[Problem description]
Beginning at the line that contains "SELECT YOUR SIZE (58, 174, 168, 189)", reproduce the entries below exactly, ending with the line that contains "during their growing". Omit each picture.

>>>

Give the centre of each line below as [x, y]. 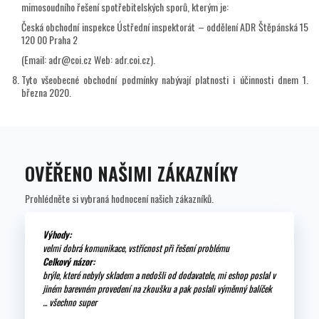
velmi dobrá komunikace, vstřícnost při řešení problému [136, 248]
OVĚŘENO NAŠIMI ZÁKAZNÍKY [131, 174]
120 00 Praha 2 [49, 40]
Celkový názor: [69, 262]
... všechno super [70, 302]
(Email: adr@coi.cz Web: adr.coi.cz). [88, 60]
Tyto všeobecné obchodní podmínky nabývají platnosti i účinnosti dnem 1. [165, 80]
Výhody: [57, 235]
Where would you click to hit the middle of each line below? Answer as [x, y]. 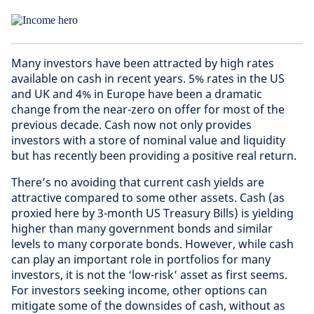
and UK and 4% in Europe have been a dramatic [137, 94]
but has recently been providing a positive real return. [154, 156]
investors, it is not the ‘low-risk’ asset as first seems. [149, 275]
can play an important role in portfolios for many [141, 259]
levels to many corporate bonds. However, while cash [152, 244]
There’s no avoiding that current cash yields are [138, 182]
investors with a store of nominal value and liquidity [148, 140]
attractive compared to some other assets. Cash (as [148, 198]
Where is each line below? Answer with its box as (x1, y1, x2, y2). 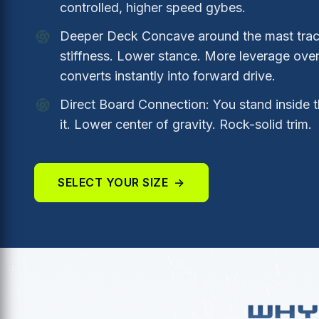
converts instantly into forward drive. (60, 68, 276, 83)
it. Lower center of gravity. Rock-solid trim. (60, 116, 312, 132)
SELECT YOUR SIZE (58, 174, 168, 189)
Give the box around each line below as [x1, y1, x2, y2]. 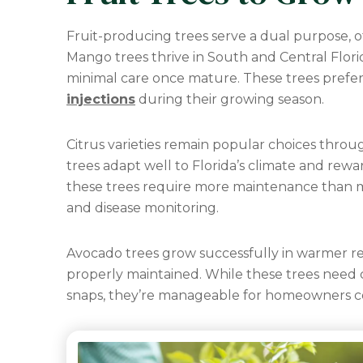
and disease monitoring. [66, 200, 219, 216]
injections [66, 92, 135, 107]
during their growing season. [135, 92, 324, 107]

<<<
>>>

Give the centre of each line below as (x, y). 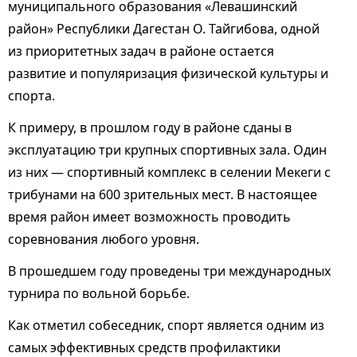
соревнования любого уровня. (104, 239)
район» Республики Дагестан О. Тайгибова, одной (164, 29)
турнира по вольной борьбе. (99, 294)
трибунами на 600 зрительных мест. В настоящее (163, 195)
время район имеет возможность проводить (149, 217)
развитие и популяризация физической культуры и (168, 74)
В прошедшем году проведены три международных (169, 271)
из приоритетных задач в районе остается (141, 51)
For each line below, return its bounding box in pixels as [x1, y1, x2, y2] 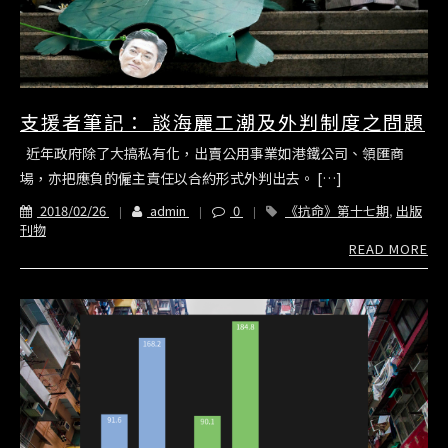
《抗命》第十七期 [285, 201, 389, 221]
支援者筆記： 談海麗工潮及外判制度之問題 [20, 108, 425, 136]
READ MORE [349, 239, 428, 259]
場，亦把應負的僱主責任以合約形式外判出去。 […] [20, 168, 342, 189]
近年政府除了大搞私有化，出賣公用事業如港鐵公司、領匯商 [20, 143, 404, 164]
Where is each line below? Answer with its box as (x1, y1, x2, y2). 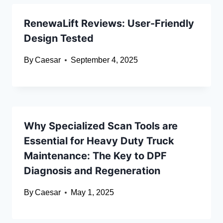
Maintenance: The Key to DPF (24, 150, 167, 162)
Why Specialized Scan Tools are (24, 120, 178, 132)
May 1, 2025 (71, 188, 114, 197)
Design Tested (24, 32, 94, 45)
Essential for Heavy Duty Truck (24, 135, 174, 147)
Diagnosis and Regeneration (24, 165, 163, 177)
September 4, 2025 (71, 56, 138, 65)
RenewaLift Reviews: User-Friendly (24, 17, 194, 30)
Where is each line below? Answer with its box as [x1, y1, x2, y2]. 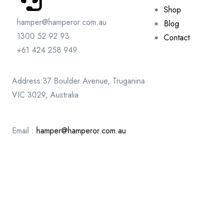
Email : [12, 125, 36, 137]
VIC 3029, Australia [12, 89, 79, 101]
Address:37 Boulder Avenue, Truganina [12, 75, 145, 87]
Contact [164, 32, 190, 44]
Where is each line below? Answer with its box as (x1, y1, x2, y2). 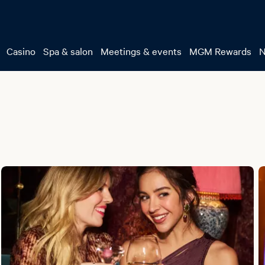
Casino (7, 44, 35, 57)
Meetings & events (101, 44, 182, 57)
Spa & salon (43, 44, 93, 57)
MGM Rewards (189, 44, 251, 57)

<<<

[Result of this task]
SELECT YOUR SIZE (58, 174, 168, 189)
Give the box around each line below as [x1, y1, x2, y2]. 
and disease monitoring. [66, 200, 219, 216]
injections [66, 92, 135, 107]
during their growing season. [135, 92, 324, 107]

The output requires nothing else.